On the surface the company's revenue looks massive and its growth meteoric.

But behind those dizzying numbers are some serious issues investors are examining very closely. The big question- what is this company really worth?

It's reportedly looking to raise $20 billion to $30 billion with its IPO. Is that fair?


Groupon's massive growth seems like it will be very difficult to maintain. Forrester Research's e-commerce analyst Sucharita Mulpuru points out that $615 million of Groupon's $700 million plus in revenue last year came from acquisitions, marketing and expanding into new markets. The company's "truly organic" growth is just less than $100 million. Groupon's growth is still impressive - 223 percent last year. But at a 20 times multiple that would put its valuation around $2 billion, not $20 billion.
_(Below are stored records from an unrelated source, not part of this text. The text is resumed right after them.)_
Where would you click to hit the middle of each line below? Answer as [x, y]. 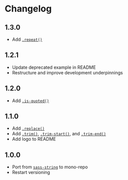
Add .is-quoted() [30, 101]
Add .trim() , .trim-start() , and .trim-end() [59, 134]
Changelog [28, 9]
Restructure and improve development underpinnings [67, 72]
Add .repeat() [27, 39]
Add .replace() [28, 128]
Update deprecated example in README [54, 67]
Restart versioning [31, 172]
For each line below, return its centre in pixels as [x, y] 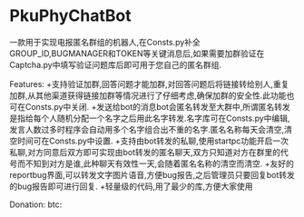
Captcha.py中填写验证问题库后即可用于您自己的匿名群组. [116, 64]
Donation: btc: [36, 204]
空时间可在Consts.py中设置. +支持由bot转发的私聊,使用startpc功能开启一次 [149, 141]
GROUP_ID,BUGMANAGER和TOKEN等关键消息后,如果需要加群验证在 [137, 53]
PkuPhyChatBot [70, 16]
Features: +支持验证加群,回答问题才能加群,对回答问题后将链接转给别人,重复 [149, 84]
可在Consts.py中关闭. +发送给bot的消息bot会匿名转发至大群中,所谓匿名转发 [150, 106]
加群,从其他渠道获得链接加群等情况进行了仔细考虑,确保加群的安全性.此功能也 [152, 95]
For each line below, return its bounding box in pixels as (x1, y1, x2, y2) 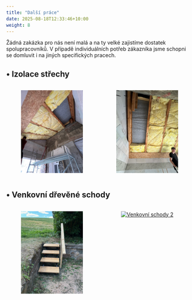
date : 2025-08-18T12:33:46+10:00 (6, 15, 89, 22)
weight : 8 (6, 22, 31, 28)
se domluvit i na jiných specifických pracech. (6, 52, 116, 59)
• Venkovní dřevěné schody (6, 190, 111, 200)
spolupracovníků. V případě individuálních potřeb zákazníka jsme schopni (6, 45, 187, 53)
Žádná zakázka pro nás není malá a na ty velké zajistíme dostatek (6, 39, 166, 46)
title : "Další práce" (6, 10, 60, 15)
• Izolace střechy (6, 69, 70, 79)
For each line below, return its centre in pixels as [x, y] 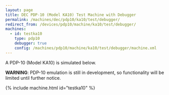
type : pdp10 [27, 39]
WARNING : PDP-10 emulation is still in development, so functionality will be [85, 73]
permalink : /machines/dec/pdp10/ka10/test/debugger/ [63, 19]
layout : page [19, 10]
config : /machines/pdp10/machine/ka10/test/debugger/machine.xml [86, 48]
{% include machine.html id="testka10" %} [50, 88]
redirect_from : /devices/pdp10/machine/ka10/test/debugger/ [71, 24]
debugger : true [31, 43]
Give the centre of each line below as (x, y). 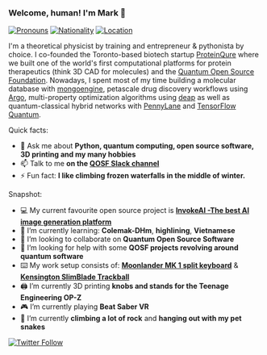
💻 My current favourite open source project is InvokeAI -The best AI (135, 211)
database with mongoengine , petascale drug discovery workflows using (128, 89)
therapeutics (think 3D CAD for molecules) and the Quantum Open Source (131, 72)
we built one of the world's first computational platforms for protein (120, 63)
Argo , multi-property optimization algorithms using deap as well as (119, 98)
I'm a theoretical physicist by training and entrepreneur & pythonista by (126, 46)
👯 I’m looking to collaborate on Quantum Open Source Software (127, 239)
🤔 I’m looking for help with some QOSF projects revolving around (129, 248)
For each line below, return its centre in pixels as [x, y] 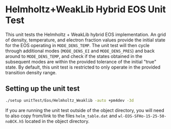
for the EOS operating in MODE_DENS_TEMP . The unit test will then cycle [78, 45]
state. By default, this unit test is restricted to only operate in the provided [83, 67]
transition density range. [31, 72]
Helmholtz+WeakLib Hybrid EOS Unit [86, 9]
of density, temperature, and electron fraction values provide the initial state [85, 40]
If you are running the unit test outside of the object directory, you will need [85, 110]
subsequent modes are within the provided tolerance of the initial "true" [81, 61]
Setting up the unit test [42, 89]
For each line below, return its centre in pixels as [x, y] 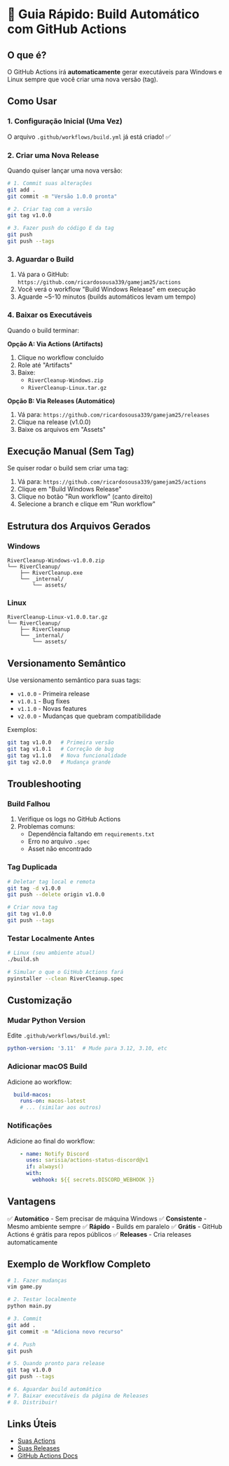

Groupon accounts for its revenue differently than say eBay, and in a way that some say is misleading to potential investors. The company defines revenue as "the purchase price paid by customers." Then there's the issue of "the cost of revenue," leaving the company with what it calls "gross profit," which is "the amount of revenue we retain after paying an agreed upon percentage of the purchase price to the featured merchant."

Here's the thing: Many companies like eBay , which also take a fee for transactions, would consider that "gross profit" number a "net revenue number." UCLA Anderson School's accounting lecturer Gordon Klein says the S-1 uses terms in a way he's never used them before, and this unusual accounting tells him that investors should "run from the stock." Others say this is a non-issue: Wedbush securities analyst Lou Kerner says that the company has done a totally adequate job outlining its accounting approach. Kerner says whether the company reports its revenue before or after direct costs should have zero impact on investors evaluation of the company.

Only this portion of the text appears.